The efficacy of amiodarone is tempered by its toxicity, with 50% of long-term users discontinuing the drug. The non-cardiac side effects of amiodarone may involve central and peripheral nervous system. We studied two patients treated with amiodarone for 46 and 15 months respectively. Both patients exhibited progressive distal extremity weakness, impaired perception, loss of deep reflexes. Electrophysiology identified a widespread, sensorimotor polyneuropathy with features of axonal loss and demyelination. Visual evoked potentials (VEPs) showed prolonged P100 latency bilaterally in absence of visual symptoms or brain magnetic resonance imaging (MRI) abnormalities.
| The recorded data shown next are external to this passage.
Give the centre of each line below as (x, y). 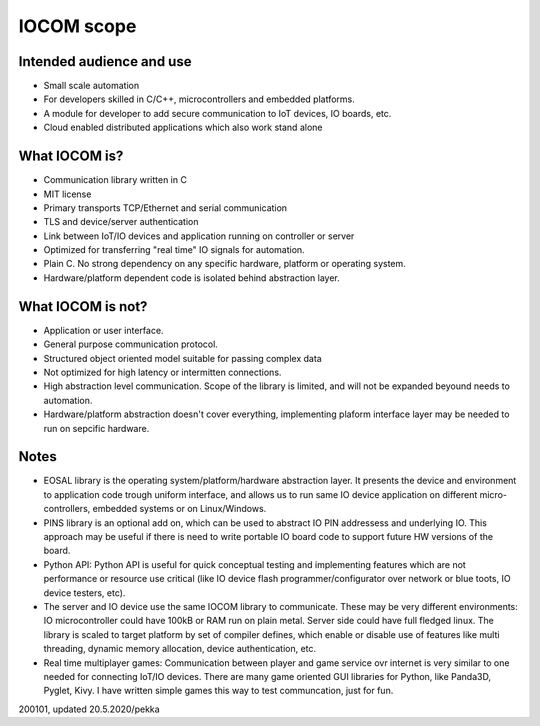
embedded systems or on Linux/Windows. (179, 509)
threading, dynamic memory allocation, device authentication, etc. (180, 649)
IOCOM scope (77, 26)
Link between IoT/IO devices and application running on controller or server (199, 236)
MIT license (67, 194)
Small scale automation (91, 86)
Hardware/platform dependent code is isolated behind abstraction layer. (191, 277)
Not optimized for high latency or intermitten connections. (162, 372)
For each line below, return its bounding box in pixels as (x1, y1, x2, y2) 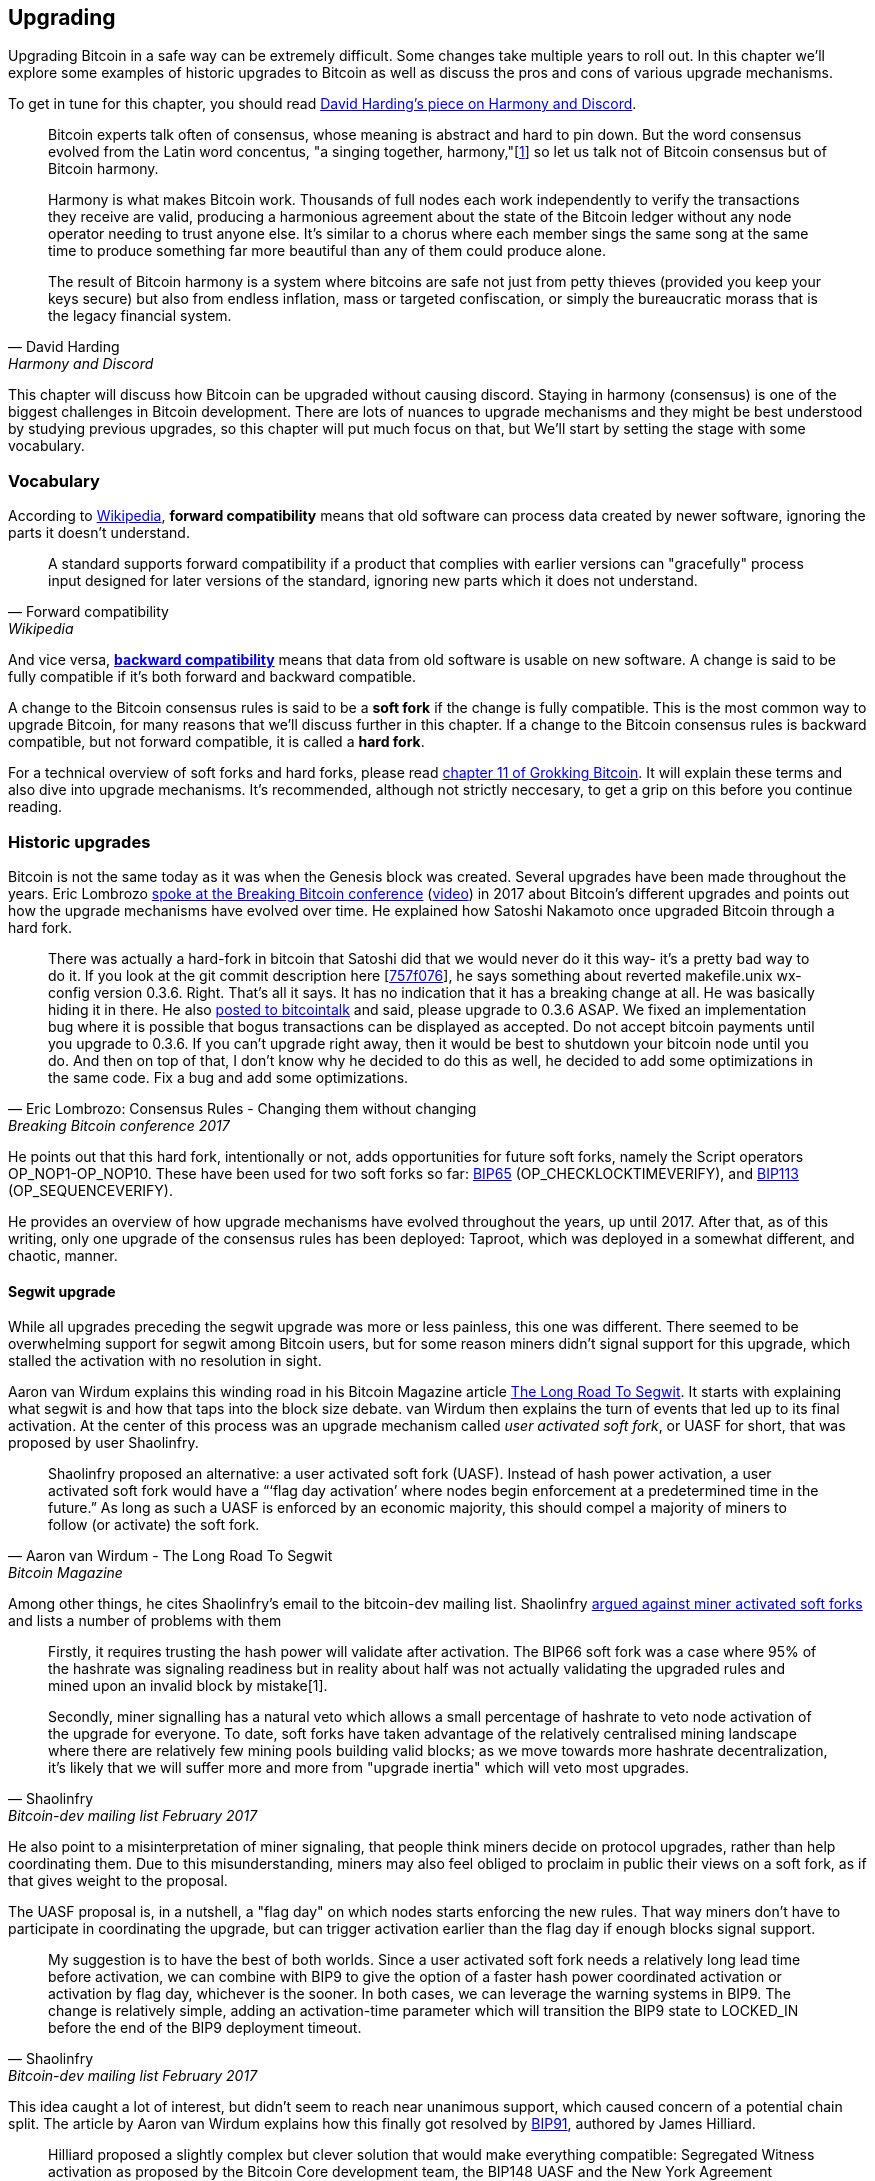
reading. (8, 798, 63, 816)
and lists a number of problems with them (8, 1612, 282, 1630)
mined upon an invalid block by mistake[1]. (48, 1677, 328, 1695)
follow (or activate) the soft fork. (48, 1516, 260, 1534)
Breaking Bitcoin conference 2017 (8, 1116, 230, 1134)
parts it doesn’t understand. (8, 524, 190, 542)
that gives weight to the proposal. (8, 1872, 228, 1890)
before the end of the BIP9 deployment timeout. (48, 2019, 362, 2037)
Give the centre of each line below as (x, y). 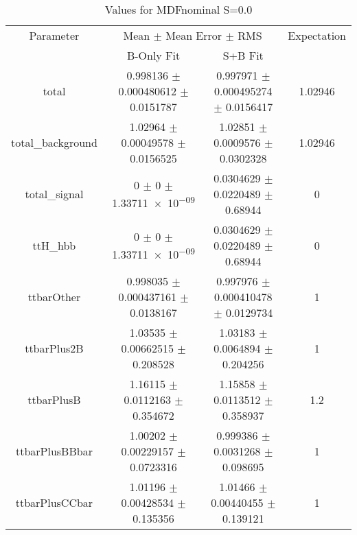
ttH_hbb (54, 245)
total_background (54, 142)
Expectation (317, 35)
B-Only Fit (153, 55)
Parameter (54, 35)
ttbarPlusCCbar (54, 502)
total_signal (54, 194)
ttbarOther (54, 297)
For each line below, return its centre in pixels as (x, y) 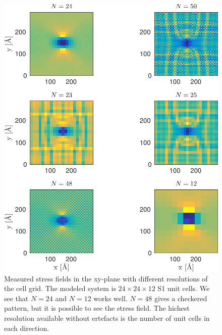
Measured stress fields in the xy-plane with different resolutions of (106, 278)
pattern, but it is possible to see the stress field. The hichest (97, 308)
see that (16, 298)
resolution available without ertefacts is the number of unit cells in (107, 318)
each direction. (27, 328)
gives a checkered (181, 298)
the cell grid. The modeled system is (60, 288)
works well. (110, 298)
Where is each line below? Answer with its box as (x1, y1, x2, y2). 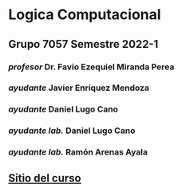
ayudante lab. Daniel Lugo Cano (8, 125, 136, 136)
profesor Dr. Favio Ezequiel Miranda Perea (8, 61, 175, 72)
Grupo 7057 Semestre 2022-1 (8, 37, 159, 51)
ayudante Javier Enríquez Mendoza (8, 82, 150, 93)
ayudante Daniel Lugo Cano (8, 104, 118, 115)
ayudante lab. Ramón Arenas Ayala (8, 147, 148, 158)
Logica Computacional (8, 6, 161, 24)
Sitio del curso (8, 171, 81, 185)
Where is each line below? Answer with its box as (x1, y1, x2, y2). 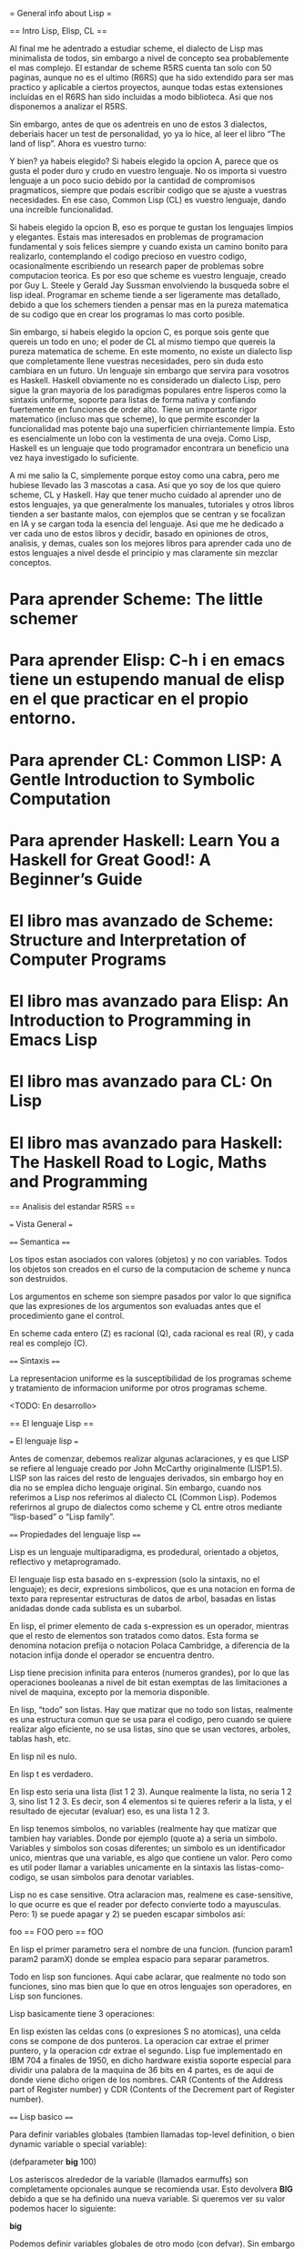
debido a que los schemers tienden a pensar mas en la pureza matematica (9, 300, 289, 310)
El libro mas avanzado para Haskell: (9, 1132, 284, 1153)
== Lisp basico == (9, 2111, 74, 2122)
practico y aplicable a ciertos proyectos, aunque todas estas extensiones (9, 82, 284, 92)
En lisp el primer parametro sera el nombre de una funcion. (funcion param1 (9, 1944, 293, 1955)
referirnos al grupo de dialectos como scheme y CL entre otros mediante (9, 1502, 282, 1513)
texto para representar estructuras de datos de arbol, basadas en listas (9, 1593, 276, 1604)
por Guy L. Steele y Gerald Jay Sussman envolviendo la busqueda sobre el (9, 280, 289, 291)
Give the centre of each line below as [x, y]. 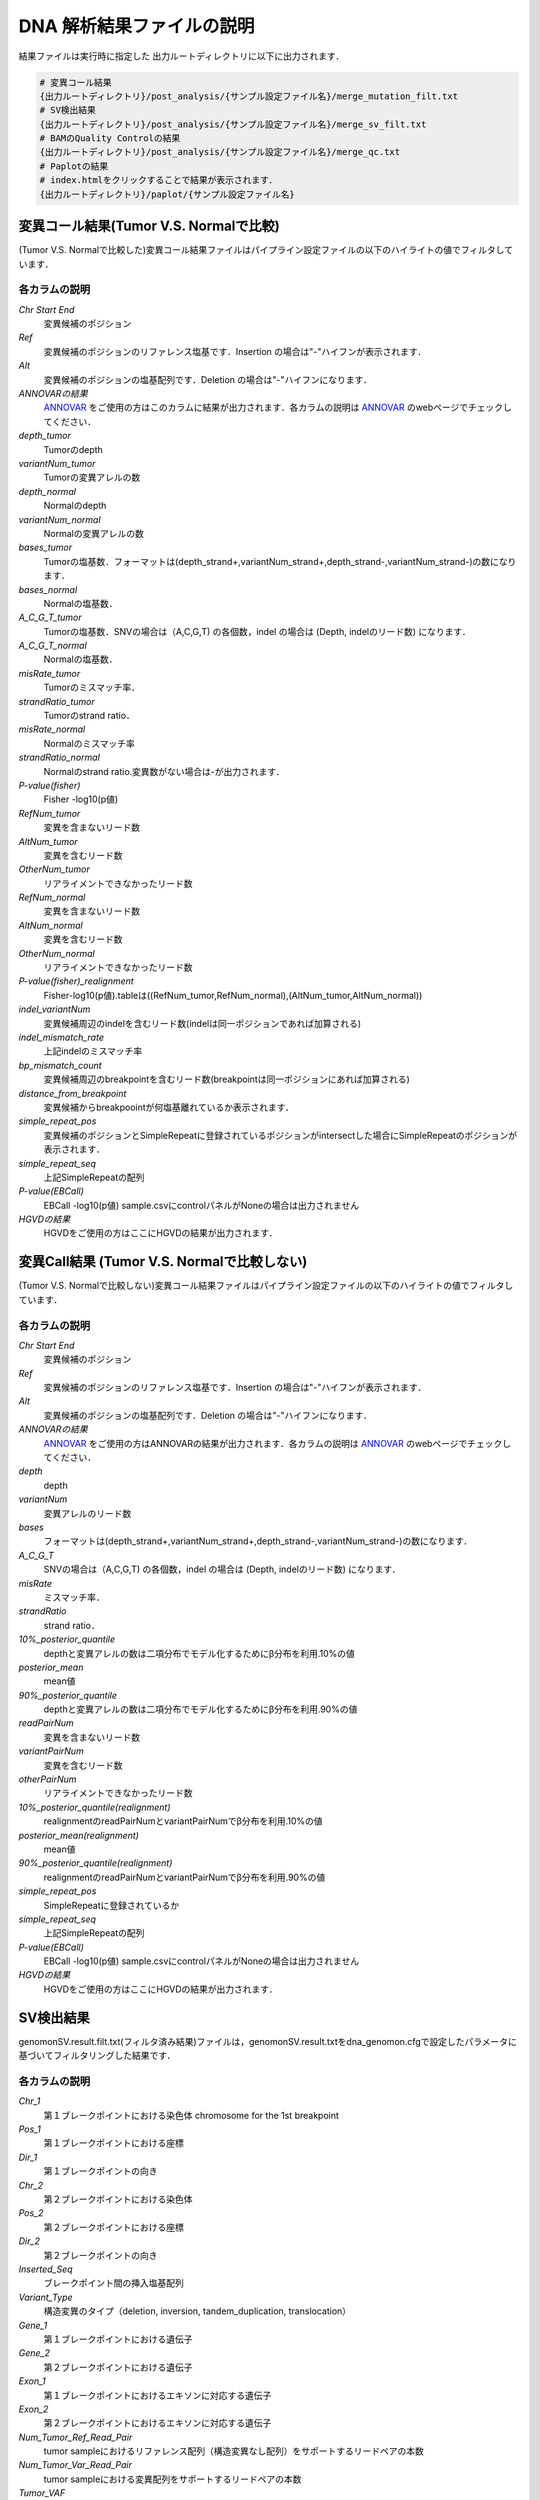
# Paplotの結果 [74, 166]
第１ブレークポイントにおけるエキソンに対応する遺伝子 [157, 2395]
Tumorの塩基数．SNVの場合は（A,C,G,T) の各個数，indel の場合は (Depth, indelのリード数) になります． [257, 631]
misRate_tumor [49, 673]
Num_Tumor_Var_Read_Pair [75, 2465]
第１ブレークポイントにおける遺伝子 [118, 2339]
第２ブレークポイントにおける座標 [113, 2227]
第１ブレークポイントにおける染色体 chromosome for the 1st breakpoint [191, 2115]
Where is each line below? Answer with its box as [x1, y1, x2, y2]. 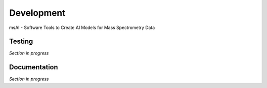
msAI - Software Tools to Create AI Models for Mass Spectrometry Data [9, 25, 155, 30]
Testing [9, 37, 33, 46]
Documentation [9, 63, 58, 71]
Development [9, 7, 66, 18]
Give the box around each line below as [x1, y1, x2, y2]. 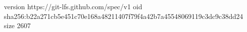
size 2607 [4, 20, 31, 31]
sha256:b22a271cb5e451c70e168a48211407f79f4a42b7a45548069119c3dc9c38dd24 [4, 11, 243, 21]
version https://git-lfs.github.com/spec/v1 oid [4, 1, 142, 11]
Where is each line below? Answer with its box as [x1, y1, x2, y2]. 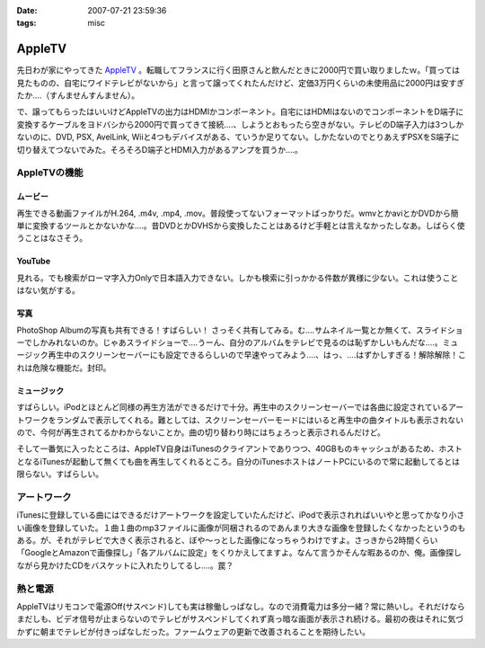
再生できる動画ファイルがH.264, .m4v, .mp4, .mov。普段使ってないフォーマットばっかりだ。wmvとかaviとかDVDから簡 [16, 208, 459, 218]
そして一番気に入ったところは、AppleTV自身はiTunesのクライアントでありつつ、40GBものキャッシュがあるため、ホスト [16, 443, 463, 454]
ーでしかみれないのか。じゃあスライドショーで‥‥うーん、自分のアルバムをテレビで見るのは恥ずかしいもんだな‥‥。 [16, 337, 444, 348]
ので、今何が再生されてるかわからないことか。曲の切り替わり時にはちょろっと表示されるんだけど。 [16, 427, 386, 438]
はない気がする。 [16, 285, 80, 296]
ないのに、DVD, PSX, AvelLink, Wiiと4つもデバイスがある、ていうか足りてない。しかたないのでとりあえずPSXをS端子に [16, 131, 460, 143]
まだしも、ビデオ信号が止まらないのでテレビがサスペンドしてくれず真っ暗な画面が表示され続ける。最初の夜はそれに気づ [16, 614, 464, 625]
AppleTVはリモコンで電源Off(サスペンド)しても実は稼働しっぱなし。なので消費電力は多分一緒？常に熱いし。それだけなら [16, 600, 466, 611]
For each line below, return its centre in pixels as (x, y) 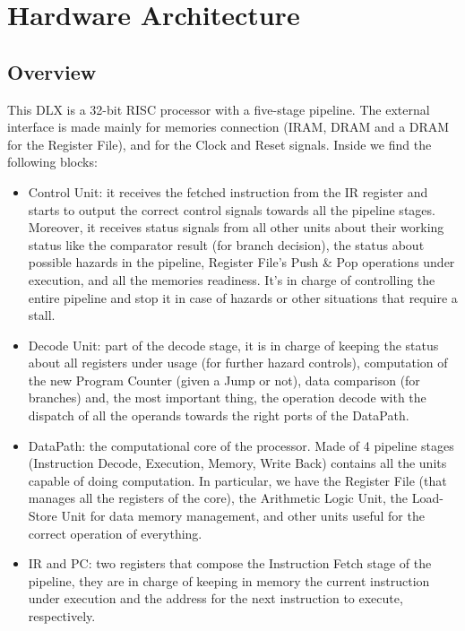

Extensive laboratory examinations excluded known causes of peripheral neuropathies. At 21 months after amiodarone withdrawal, P100 latency of case 1 VEPs returned to normal, whereas polyneuropathy continued to progress. In the second patient neuropathy has worsened similarly over 2 years whereas P100 latency of VEPs recovered to normal within 7 months after withdrawal of amiodarone. These findings may suggest different mechanisms of toxicity, which could be due to amiodarone pharmacokinetic and its metabolite effects on the peripheral nerves, as opposed to the optic nerve. We emphasize that use of amiodarone needs monitoring of patients at risk of development side effects.
胺碘酮神经毒性:奖牌的另一面
胺碘酮的疗效因其毒性而减弱,50%的长期服用者停药。胺碘酮的非心脏副作用可能涉及中枢和周围神经系统。我们研究了两例分别用胺碘酮治疗46个月和15个月的患者。两例患者均表现出进行性远端肢体无力,知觉受损,深反射丧失。电生理学鉴定了一种广泛的感觉运动多发性神经病,其特征是轴突丧失和脱髓鞘。在没有视觉症状或脑磁共振成像(MRI)异常的情况下,视觉诱发电位(vep)显示双侧P100潜伏期延长。广泛的实验室检查排除了周围神经病变的已知原因。在胺碘酮停药21个月后,病例1 vep的P100潜伏期恢复正常,而多发性神经病变继续进展。在第二例患者中,神经病变在2年内同样恶化,而vep的P100潜伏期在停用胺碘酮后7个月内恢复正常。这些发现可能提示不同的毒性机制,这可能是由于胺碘酮药代动力学及其代谢物对周围神经的影响,而不是视神经。我们强调,使用胺碘酮需要监测有发展副作用风险的患者。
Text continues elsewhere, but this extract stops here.